(ENTRIES PROVIDED Opens)

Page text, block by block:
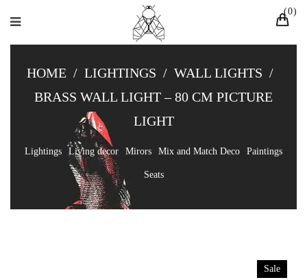
0
HOME / LIGHTINGS / WALL LIGHTS /
BRASS WALL LIGHT – 80 CM PICTURE
LIGHT
Lightings Living decor Mirors Mix and Match Deco Paintings
Seats
Sale
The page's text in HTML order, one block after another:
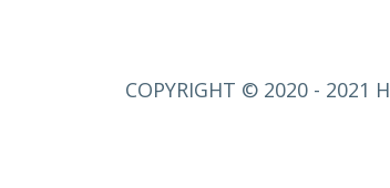
COPYRIGHT © 2020 - 2021
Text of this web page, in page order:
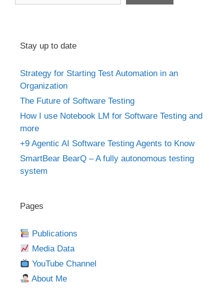
Stay up to date
Strategy for Starting Test Automation in an
Organization
The Future of Software Testing
How I use Notebook LM for Software Testing and
more
+9 Agentic AI Software Testing Agents to Know
SmartBear BearQ – A fully autonomous testing
system
Pages
Publications
Media Data
YouTube Channel
About Me

(ENTRIES PROVIDED Closes)

EXERCISE OBJECTIVE: Exclude all pictures and reproduce exactly the lines from the one containing "The page's text" through the final line of the entries above.

EXERCISE ANSWER:
The page's text in HTML order, one block after another:
COPYRIGHT © 2020 - 2021
Text of this web page, in page order:
Stay up to date
Strategy for Starting Test Automation in an
Organization
The Future of Software Testing
How I use Notebook LM for Software Testing and
more
+9 Agentic AI Software Testing Agents to Know
SmartBear BearQ – A fully autonomous testing
system
Pages
Publications
Media Data
YouTube Channel
About Me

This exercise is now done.